A couple things I would encourage you to think about when having others over:
- Be confident in your hosting skills, whether it be paper plates and pizza or filet mignon and China. OWN IT!
- Let people come into your messes and don’t apologize for it.
- Never compare when you walk into a house that may seem “put together,” it takes away the joy for you AND the one who has labored to give you a special treat. Enjoy the beauty and take it has a gift for you.

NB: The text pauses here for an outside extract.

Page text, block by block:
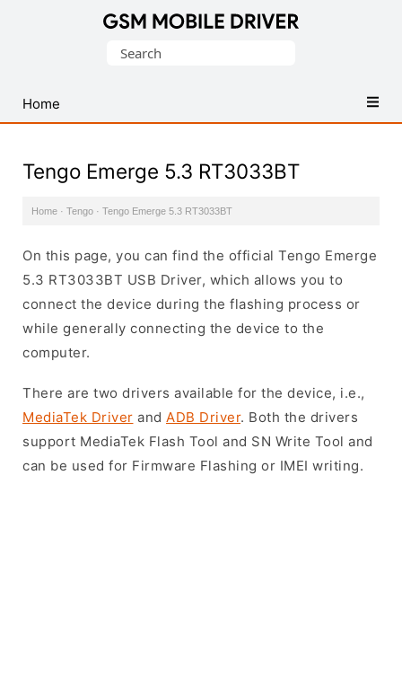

P.S. Most those who have pretty houses on the inside (decorated etc…) have 100 junk drawers. Find solace in this!
Funny side story:
I have friend who is starting an organizing business. She wanted to practice on me. Which is music to my ears. She couldn’t believe that my drawers and cabinets were so messy. She assumed that since the outside was pretty and put together the insides would also be put together and wouldn’t need her help. I laughed. I thought to myself what a great lesson. Sometimes people have no idea the messes we hide. Stop hiding it! She couldn’t believe I was comfortable with her seeing my mess. A couple of years earlier I would have been. But now I have come to terms that though I may be good at some things, I am not good at others. And need those people who are, to come in my life (messy and all) and help me sort my shiz out. I need those peeps in every area of my life (Side story over).
Remember we are all creative souls in our own way. Embrace your creativity; your small, big, messy, clean, decorated, 100-junk drawer home, …embrace your hosting skills. Don’t apologize for your dinner, your messes, your hostess mishaps, your paper plates, or your burnt meal!
Remember everyone just wants a kind place to sit, a place to be themselves, and an opportunity to do life with others. Provide that place you own imperfectly perfect way.
And share some of your dinner menus (or come cook mine and I’ll do your table). I am all about the swaps!